This is the story of a home in misty Manoa valley, a home that held and shaped a family, but became far more than just a place to live. It sheltered a couple, her extended family, and carried their dreams and their future within its walls. What made this home unforgettable?  Was it the gracious lanai facing the ever-changing Koolau Mountains? Could it have been the drawing room with its ten foot ceilings and charming French doors?. Perhaps it was the somewhat optimistic Butler's Pantry. In any case, Hale O Ka Honi remained in the same family throughout its history.

butlers pantry
The Butler's Pantry

Any loved home with so many memories can have the same impact, whether a simple Kapahulu cottage or a dramatic Diamond Head estate. This particular home and its story are told here in a simple but eloquent manner by its owner, as she prepares to say goodbye to its walls, floors, and gardens but not to its memories.

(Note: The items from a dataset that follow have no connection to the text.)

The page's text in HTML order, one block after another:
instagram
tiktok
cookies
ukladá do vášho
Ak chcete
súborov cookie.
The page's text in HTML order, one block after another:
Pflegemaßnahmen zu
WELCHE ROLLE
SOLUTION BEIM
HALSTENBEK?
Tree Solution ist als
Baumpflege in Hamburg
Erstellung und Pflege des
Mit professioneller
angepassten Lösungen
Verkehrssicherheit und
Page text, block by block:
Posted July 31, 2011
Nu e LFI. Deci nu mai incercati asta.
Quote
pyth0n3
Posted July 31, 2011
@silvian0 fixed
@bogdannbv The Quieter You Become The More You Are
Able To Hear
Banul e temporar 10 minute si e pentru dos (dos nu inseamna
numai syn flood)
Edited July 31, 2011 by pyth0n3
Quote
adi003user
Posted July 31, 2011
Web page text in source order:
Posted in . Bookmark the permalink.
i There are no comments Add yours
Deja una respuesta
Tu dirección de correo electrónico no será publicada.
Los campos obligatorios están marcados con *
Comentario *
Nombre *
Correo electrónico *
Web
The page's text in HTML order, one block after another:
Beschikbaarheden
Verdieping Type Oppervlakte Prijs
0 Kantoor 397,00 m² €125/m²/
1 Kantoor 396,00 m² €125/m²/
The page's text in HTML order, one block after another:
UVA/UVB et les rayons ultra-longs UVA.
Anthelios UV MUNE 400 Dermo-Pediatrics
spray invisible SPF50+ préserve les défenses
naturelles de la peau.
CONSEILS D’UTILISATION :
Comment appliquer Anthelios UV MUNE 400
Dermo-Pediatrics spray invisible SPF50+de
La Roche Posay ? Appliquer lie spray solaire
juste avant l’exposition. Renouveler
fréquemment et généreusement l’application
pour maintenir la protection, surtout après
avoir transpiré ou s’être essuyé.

"Helen Akana Bruns, my great aunt, built this house in 1922.  She was an elementary school teacher both at Washington Elementary in Waikiki and in later years at Lincoln Elementary in Makiki.  We always thought it odd that she could afford to build such a grand home on a school teacher’s salary.  Yet as I thought about it later, there were many single school teachers in the valley.  Apparently they paid school teachers a bit more in those days!

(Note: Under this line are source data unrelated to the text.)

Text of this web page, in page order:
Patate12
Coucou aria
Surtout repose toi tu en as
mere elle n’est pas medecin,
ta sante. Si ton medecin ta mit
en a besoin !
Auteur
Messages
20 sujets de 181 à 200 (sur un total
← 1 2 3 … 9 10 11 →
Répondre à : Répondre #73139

Her husband left her when they found that she could not have any children.  They never officially divorced and she never remarried. Though they were separated, her husband apparently used her home occasionally to spend the night.  He was a prohibition officer and frequently went on raids in the middle of the night.  Rather than drive back to his home on the North Shore, he would spend the night in town. 

Christmsa 1943 on the lanai
Christmas on the Lanai 1943

Aunt Helen would arise early and siphon off the alcohol that he had locked away in the trunk of his car.  I always thought that the ladies at her tea parties looked a little bit too happy!  Bottles of this bootleg rum were still to be found when the basement was cleared out in 2007.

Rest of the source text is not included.